Accessing the Application

Once the Docker containers are up and running, the application can be accessed at:

http://localhost:8080/swagger-ui/index.html

Notes

Ensure that port 8080 is free on the host system to run the application.
Docker Compose also opens port 5005 for debugging purposes.

Included Services

The Docker Compose setup includes the following services:

Kafka: For message brokering.
PostgreSQL: As the database.
Zookeeper: For Kafka coordination.
Ledger Application: The main Spring Boot application.
Kafdrop: A web UI for monitoring Kafka messages.

Debugging

To debug the application, connect to port 5005 using your preferred IDE.

Business Logic

The core business logic of this application revolves around maintaining a highly reliable, scalable, and efficient ledger system.
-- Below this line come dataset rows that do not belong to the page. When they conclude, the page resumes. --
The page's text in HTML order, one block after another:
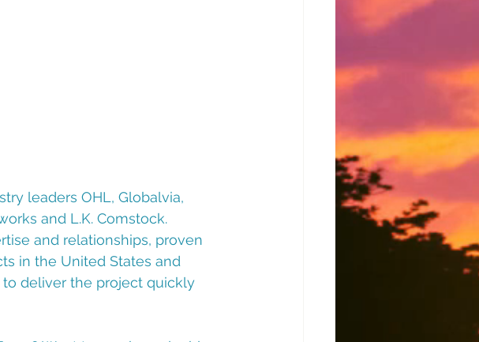
leaders OHL, Globalvia,
and L.K. Comstock.
and relationships, proven
in the United States and
deliver the project quickly
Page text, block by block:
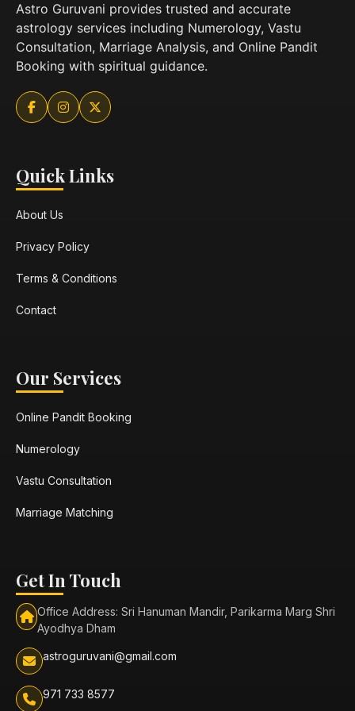
Astro Guruvani provides trusted and accurate
astrology services including Numerology, Vastu
Consultation, Marriage Analysis, and Online Pandit
Booking with spiritual guidance.
Quick Links
About Us
Privacy Policy
Terms & Conditions
Contact
Our Services
Online Pandit Booking
Numerology
Vastu Consultation
Marriage Matching
Get In Touch
Office Address: Sri Hanuman Mandir, Parikarma Marg Shri
Ayodhya Dham
astroguruvani@gmail.com
971 733 8577
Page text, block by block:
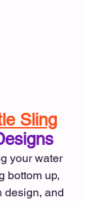
Sling
your water
bottom up,
design, and
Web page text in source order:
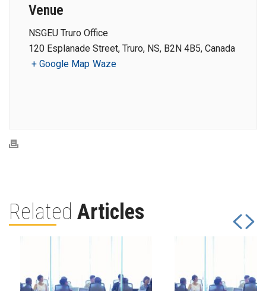
Venue
NSGEU Truro Office
120 Esplanade Street, Truro, NS, B2N 4B5, Canada
+ Google Map Waze
Related Articles

The system adheres to principles of immutability, double-entry accounting, concurrency control, efficient aggregations, client-supplied timestamps, atomic transactions, balance caching, audit logging, high throughput, and scalability.
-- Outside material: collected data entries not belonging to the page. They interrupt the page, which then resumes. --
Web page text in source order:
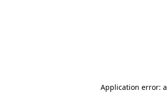
Application error: a
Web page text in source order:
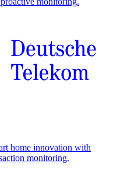
home innovation with
monitoring.
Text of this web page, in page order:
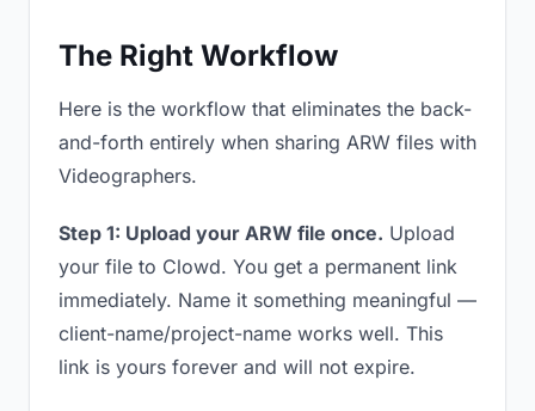
The Right Workflow
Here is the workflow that eliminates the back-
and-forth entirely when sharing ARW files with
Videographers.
Step 1: Upload your ARW file once. Upload
your file to Clowd. You get a permanent link
immediately. Name it something meaningful —
client-name/project-name works well. This
link is yours forever and will not expire.

The design and implementation guidelines for this ledger system are based on the comprehensive principles outlined in the document How to Scale a Ledger.pdf.

Summary of "How to Scale a Ledger.pdf"

The document "How to Scale a Ledger" provides a detailed explanation of the necessity and advantages of using a ledger database in financial services. It highlights the challenges faced by companies in tracking and managing money as they scale, such as the need for sophisticated financial reporting, maintaining a clean history of financial events, and ensuring performance and consistency under high loads.
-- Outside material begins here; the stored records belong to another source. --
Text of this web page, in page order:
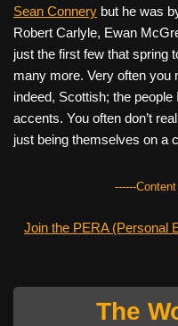
Sean Connery but he was
Robert Carlyle, Ewan
just the first few that spring
many more. Very often you
indeed, Scottish; the
accents. You often don’t
just being themselves on a
------
Join the PERA (Personal
The

Key features of a scalable ledger database include:

Note: The features highlighted in bold have been implemented in the current project. The others are planned for future implementation.

Immutability: Ensures every change is recorded and past states can always be retrieved.
Double-entry Accounting: Enforces that money cannot be moved without specifying both the source and destination.
Concurrency Controls: Prevents double-spending of money, even with parallel transactions.
Efficient Aggregations: Facilitates fast computation of financial event summaries.
Client-supplied Timestamps and Account Balance Versions: Maintains consistency and accuracy for historical transactions.
Atomic Transactions: Ensures groups of entries either all succeed or all fail.
Balance Caching: Optimizes for fast retrievals and efficient balance computations.
Audit Logs: Provides traceability and accountability for all financial events.
High Throughput: Supports thousands of writes per second for large-scale money movement.
Scalability: Designed to scale with business needs, potentially through sharding or using scalable databases.

These principles are critical in building a ledger system that not only meets current business needs but can also scale efficiently as the business grows.

Project Features and Requirements

Communication Capabilities

The application can process forex operations either synchronously or asynchronously. This behavior is determined by the payload of the REST request, specifically the "synchronize": false field.

Synchronous Requests: If the request is synchronous, the application processes it directly.
Asynchronous Requests: If the request is asynchronous (i.e., "synchronize": false), the application accepts the request and writes it to Kafka for later processing.

When a request arrives, the application makes a quick check to ensure the cached available balance is sufficient to accept the request. If the cached balance is adequate, the request is accepted. The real available balance, calculated from actual transactions, will be processed during the forex operation. This approach ensures efficient handling of requests while maintaining accuracy and consistency in balance management.

API Documentation

The project's APIs can be reviewed using Swagger. Swagger provides an interactive interface for exploring and testing the APIs. This documentation includes detailed information about each endpoint, including request and response formats, parameters, and example payloads.

To access the Swagger UI, navigate to the following URL:

http://localhost:8080/swagger-ui/index.html

This interface allows you to interact with the APIs directly, making it easier to understand and test their functionality.

Load Testing

The forex transaction process is used in the load test. You can view the load test code in the following internal link:

mvn gatling:test

ForexSimulation.java

This load test simulates various scenarios to ensure the system can handle high transaction volumes efficiently.

Note:

The current test uses static account IDs. To improve this, the process should be modified to create accounts first, increase the system balance, and then start the test. Currently, the balance is increased every 100 requests.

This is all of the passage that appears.